Assignment – Beginning with the line that holds "also for pooling" and finishing with the line that holds "This tutorial is", repeat the listing exactly, leaving every picture out.
== Segment start ==
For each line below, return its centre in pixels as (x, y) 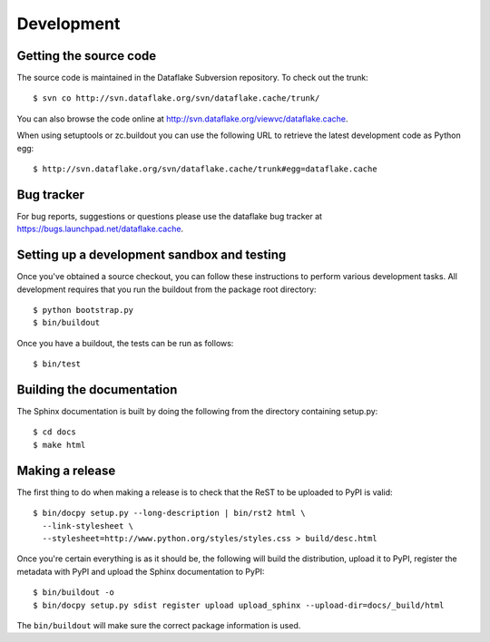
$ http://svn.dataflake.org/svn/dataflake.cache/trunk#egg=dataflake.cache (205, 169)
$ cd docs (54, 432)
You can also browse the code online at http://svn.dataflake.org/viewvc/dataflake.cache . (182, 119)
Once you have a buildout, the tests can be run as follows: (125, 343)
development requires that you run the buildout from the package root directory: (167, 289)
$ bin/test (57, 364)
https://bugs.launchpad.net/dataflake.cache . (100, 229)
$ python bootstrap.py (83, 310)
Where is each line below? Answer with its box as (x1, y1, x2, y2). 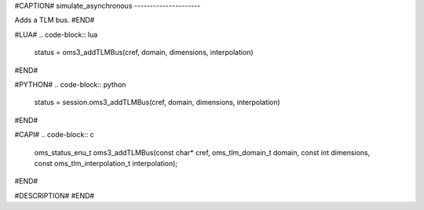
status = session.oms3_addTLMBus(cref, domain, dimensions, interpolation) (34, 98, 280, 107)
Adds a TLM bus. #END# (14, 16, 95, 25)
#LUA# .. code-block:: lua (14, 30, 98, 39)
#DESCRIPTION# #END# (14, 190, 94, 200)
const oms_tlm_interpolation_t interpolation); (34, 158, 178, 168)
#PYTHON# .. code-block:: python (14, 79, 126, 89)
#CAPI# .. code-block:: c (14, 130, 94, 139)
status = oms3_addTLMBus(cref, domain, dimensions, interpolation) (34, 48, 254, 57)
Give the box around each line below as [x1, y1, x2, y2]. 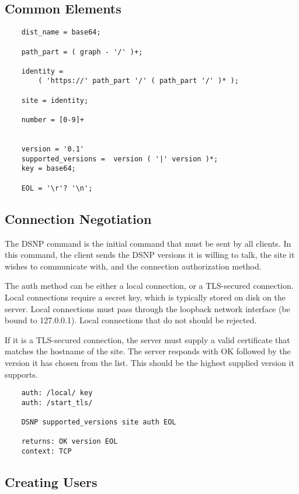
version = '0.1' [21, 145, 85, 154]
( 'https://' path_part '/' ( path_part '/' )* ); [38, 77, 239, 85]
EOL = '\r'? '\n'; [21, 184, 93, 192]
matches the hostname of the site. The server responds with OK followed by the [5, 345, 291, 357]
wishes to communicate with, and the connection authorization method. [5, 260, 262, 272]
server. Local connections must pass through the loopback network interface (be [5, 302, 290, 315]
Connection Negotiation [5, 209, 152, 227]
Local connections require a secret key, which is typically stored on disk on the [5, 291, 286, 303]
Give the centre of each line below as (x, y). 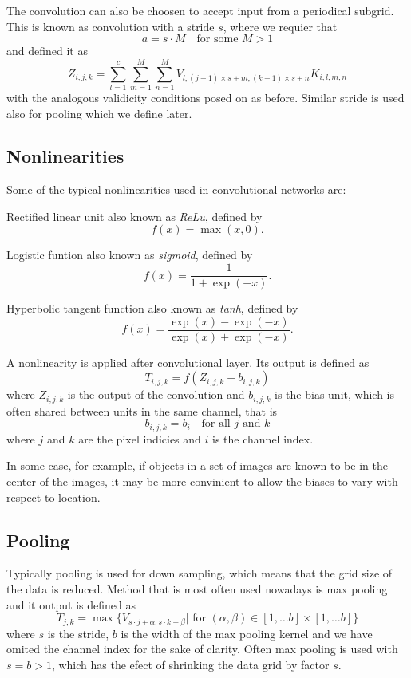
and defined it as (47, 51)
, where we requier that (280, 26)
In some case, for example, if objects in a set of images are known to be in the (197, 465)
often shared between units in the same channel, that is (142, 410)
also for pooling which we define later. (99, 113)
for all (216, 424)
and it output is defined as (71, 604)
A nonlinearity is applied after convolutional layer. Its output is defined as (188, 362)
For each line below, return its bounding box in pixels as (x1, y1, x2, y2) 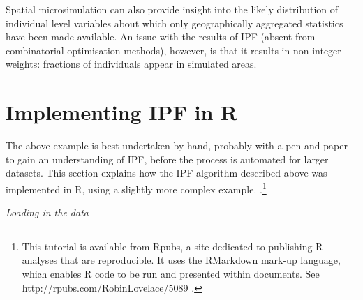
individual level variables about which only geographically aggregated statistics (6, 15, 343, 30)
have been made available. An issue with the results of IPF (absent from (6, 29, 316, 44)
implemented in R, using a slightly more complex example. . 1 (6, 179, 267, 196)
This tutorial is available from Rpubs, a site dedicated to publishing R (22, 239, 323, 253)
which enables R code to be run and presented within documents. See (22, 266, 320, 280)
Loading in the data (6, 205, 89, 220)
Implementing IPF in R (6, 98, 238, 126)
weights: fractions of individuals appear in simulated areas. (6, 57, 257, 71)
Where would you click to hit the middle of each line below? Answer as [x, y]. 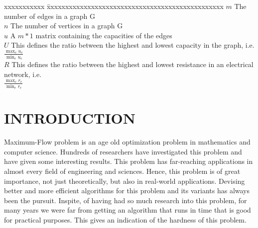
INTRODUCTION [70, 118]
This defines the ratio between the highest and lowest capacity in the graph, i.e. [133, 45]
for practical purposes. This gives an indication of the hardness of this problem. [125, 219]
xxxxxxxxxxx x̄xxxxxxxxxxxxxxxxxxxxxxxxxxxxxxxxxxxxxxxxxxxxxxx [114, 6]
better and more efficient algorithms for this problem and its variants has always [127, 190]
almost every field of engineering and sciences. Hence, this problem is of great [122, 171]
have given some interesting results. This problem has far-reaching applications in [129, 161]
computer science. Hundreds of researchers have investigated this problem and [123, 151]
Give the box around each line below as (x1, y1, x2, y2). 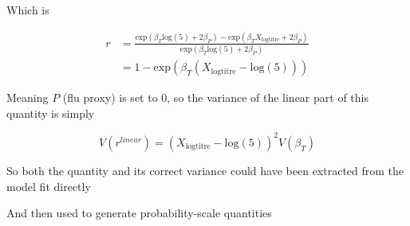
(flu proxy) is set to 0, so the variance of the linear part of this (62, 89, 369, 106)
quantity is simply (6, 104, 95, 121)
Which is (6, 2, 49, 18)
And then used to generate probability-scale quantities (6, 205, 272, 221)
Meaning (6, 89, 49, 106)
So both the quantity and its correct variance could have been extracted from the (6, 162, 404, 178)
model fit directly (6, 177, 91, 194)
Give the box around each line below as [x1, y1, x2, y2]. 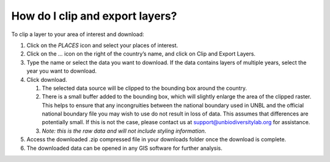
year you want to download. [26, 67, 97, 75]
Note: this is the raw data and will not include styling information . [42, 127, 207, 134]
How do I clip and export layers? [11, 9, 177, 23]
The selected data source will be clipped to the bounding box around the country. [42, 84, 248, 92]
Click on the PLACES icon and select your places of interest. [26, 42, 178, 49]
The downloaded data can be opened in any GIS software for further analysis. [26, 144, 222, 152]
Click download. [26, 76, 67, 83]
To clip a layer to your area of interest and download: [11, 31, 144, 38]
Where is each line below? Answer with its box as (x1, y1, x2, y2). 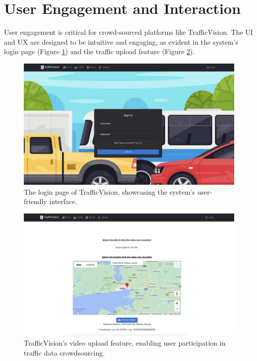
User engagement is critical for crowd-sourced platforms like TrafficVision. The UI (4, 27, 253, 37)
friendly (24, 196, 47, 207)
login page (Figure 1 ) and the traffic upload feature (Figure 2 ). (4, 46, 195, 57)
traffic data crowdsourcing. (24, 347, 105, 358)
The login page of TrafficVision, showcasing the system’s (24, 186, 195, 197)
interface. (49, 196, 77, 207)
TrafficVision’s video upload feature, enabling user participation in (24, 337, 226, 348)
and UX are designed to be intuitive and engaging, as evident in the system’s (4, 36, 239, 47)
== Segment end ==
Written answer –
also for pooling which we define later. (99, 113)
for all (216, 424)
and it output is defined as (71, 604)
A nonlinearity is applied after convolutional layer. Its output is defined as (188, 362)
For each line below, return its bounding box in pixels as (x1, y1, x2, y2) 
individual level variables about which only geographically aggregated statistics (6, 15, 343, 30)
have been made available. An issue with the results of IPF (absent from (6, 29, 316, 44)
implemented in R, using a slightly more complex example. . 1 (6, 179, 267, 196)
This tutorial is available from Rpubs, a site dedicated to publishing R (22, 239, 323, 253)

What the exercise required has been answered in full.